The common ones: putting the API key in client-side code where anyone can steal it (it belongs in a server env var, always); asking for prose and then trying to parse it with fragile string matching instead of demanding schema-validated JSON; skipping validation and inserting a malformed record into your database; using an expensive flagship model for simple high-volume extraction when a cheap fast model is plenty; and buying SaaS for a job a fifty-line internal tool would do better and cheaper.

## Business ROI

This is the lesson where AI stops being a chat toy and starts replacing line items on your invoice and hours on your calendar. An image-to-record tool can eliminate a part-time data-entry role, and because you own it the marginal cost per document is fractions of a cent of model usage, not a SaaS subscription. The founder tools above each took an afternoon to build and saved recurring hours every week. For a small business, the ability to build the exact tool you need on demand is a structural advantage competitors who only buy SaaS cannot match.

## Checklist

You are ready to move on when each of these is true, because the next lessons build funnels and feedback loops on top of tools like these.

- Make a minimal API call to Gemini or Claude with the key safely in an env var.
- Force structured JSON output and validate it with a schema before use.
- Turn a photo into a structured database record with a vision model.
- Decide, for a real job, whether to build an internal tool or buy SaaS.

## Resources

Grab free Gemini credits from Google AI Studio to prototype vision tools at no cost, and keep the Anthropic and Google AI docs handy because model names and the structured-output API surface change. Zod from your existing stack is your validation layer. The /builds case studies for the invoice automation and Swiss trading cards tools go deeper on each if you want the full story.

## Your task

Pick one repetitive data-entry task in your work that starts with an image or document. Build a tiny tool: take the image, send it to Gemini with a Zod schema, validate the JSON, and log the record. You do not need a UI - a script that prints the structured record is proof. Note how long it took versus what the manual task costs you each week.

## Next lesson

Tools and automations need people to find them. The next lesson covers the marketing plumbing: lead magnets, capture forms, funnels and the double opt-in email rules you must follow in the EU and Switzerland.

## Transcript

This lesson is a written, text-first guide.
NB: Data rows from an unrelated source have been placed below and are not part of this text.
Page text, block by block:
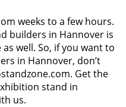
weeks to a few hours.
builders in Hannover is
well. So, if you want to
in Hannover, don’t
Get the
stand in
us.
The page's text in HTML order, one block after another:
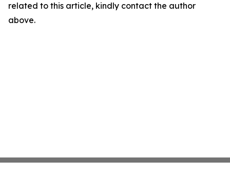
related to this article, kindly contact the author
above.
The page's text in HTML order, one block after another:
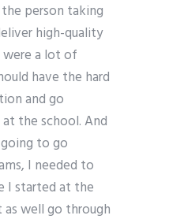
person taking
high-quality
were a lot of
have the hard
and go
the school. And
to go
I needed to
I started at the
well go through
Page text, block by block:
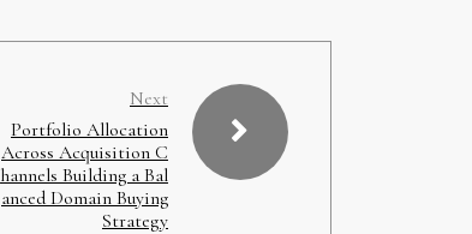
Next
Portfolio Allocation
Across Acquisition C
hannels Building a Bal
anced Domain Buying
Strategy
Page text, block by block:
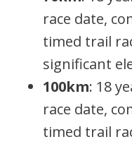
race date,
timed trail
significant
100km: 18
race date,
timed trail
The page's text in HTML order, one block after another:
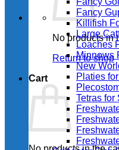
No products in
Return to shop
Cart
Fancy
Killifish
Large
Loaches
Minnows
New
Platies
Tetras for
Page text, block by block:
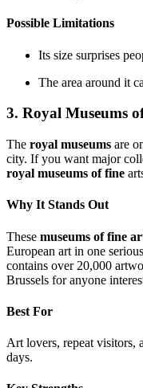
Possible Limitations
Its size surprises
The area around it
3. Royal Museums
The royal museums are
city. If you want major
royal museums of fine
Why It Stands Out
These museums of fine
European art in one
contains over 20,000
Brussels for anyone
Best For
Art lovers, repeat visitors,
days.
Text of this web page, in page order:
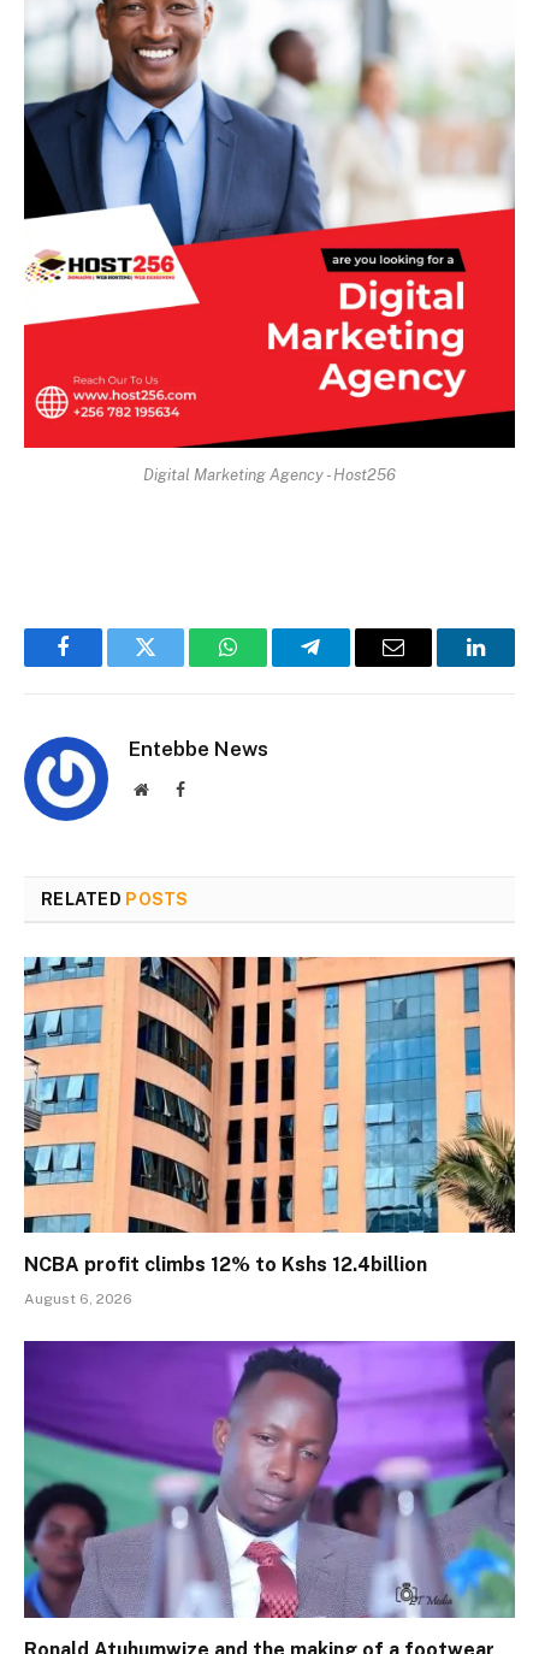
Digital Marketing Agency - Host256
FacebookTwitter WhatsAppTelegramEmail
Entebbe News
WebsiteFacebook
RELATED POSTS
NCBA profit climbs 12% to Kshs 12.4billion
August 6, 2026
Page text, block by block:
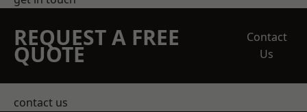
REQUEST A FREE
QUOTE
Contact
Us
contact us
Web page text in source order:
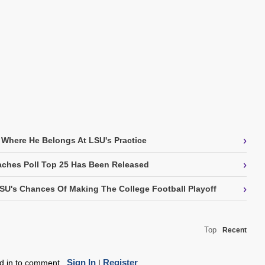
He Belongs At LSU's Practice ›
Poll Top 25 Has Been Released ›
Chances Of Making The College Football Playoff ›
Top Recent
in to comment. Sign In| Register
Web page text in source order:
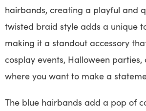
hairbands, creating a playful and
twisted braid style adds a unique
making it a standout accessory
cosplay events, Halloween parties,
where you want to make a
The blue hairbands add a pop of
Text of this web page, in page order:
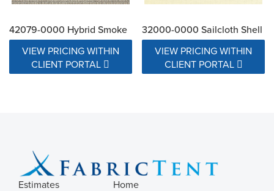
42079-0000 Hybrid Smoke
VIEW PRICING WITHIN
CLIENT PORTAL
32000-0000 Sailcloth Shell
VIEW PRICING WITHIN
CLIENT PORTAL
Estimates
Home
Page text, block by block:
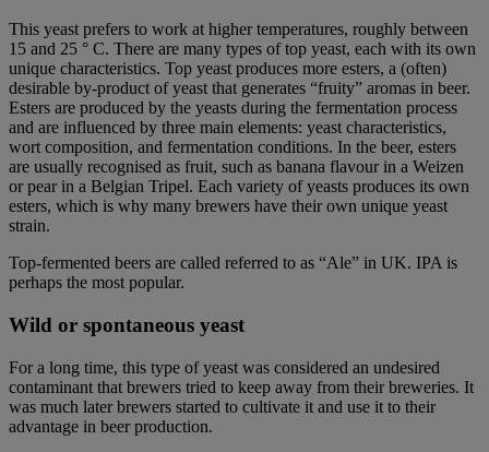
This yeast prefers to work at higher temperatures, roughly between
15 and 25 ° C. There are many types of top yeast, each with its own
unique characteristics. Top yeast produces more esters, a (often)
desirable by-product of yeast that generates “fruity” aromas in beer.
Esters are produced by the yeasts during the fermentation process
and are influenced by three main elements: yeast characteristics,
wort composition, and fermentation conditions. In the beer, esters
are usually recognised as fruit, such as banana flavour in a Weizen
or pear in a Belgian Tripel. Each variety of yeasts produces its own
esters, which is why many brewers have their own unique yeast
strain.
Top-fermented beers are called referred to as “Ale” in UK. IPA is
perhaps the most popular.
Wild or spontaneous yeast
For a long time, this type of yeast was considered an undesired
contaminant that brewers tried to keep away from their breweries. It
was much later brewers started to cultivate it and use it to their
advantage in beer production.
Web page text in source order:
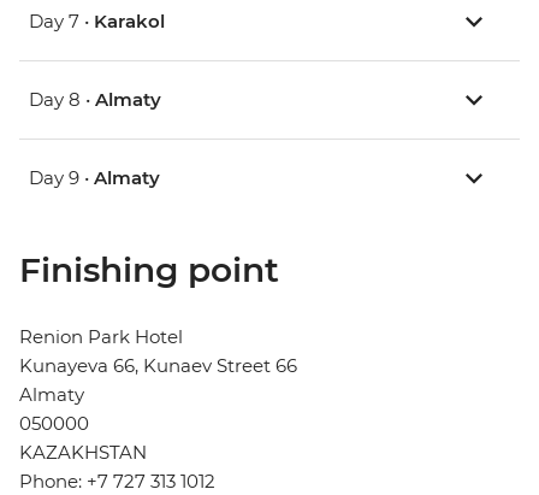
Day 7 • Karakol
Day 8 • Almaty
Day 9 • Almaty
Finishing point
Renion Park Hotel
Kunayeva 66, Kunaev Street 66
Almaty
050000
KAZAKHSTAN
Phone: +7 727 313 1012
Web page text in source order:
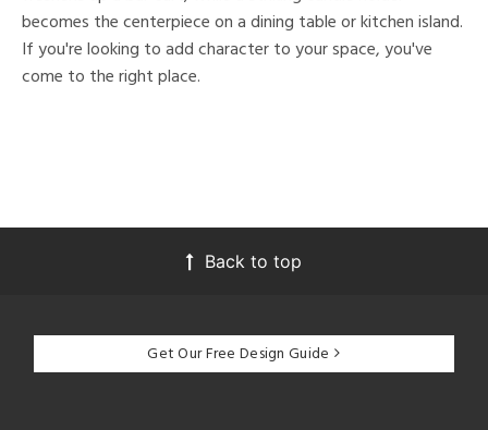
becomes the centerpiece on a dining table or kitchen island.
If you're looking to add character to your space, you've
come to the right place.
Back to top
Get Our Free Design Guide
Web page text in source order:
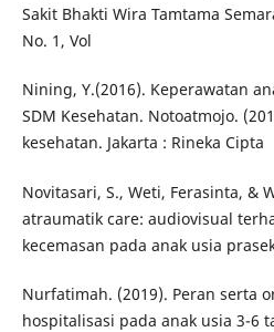
Sakit Bhakti Wira Tamtama
No. 1, Vol
Nining, Y.(2016). Keperawatan
SDM Kesehatan. Notoatmojo.
kesehatan. Jakarta : Rineka Cipta
Novitasari, S., Weti, Ferasinta, &
atraumatik care: audiovisual
kecemasan pada anak usia
Nurfatimah. (2019). Peran serta
hospitalisasi pada anak usia 3-6
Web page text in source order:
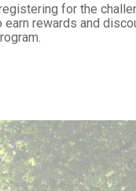
for the
rewards and

You do not have to wait for someone to build the tool you need. With model APIs you build your own, often in an afternoon. This lesson shows how to call Gemini and Claude directly, get structured JSON back, and use vision to turn a photo into a database record - illustrated by two real founder tools: invoice assignment and a Swiss trading-cards cataloguer. You will build custom ai tools on top of model apis, including image-to-structured-data workflows, instead of buying saas. Work through the sections in order, try the task at the end in a real project, and move on once it works for you. There is no video required - everything you need is in the written steps above.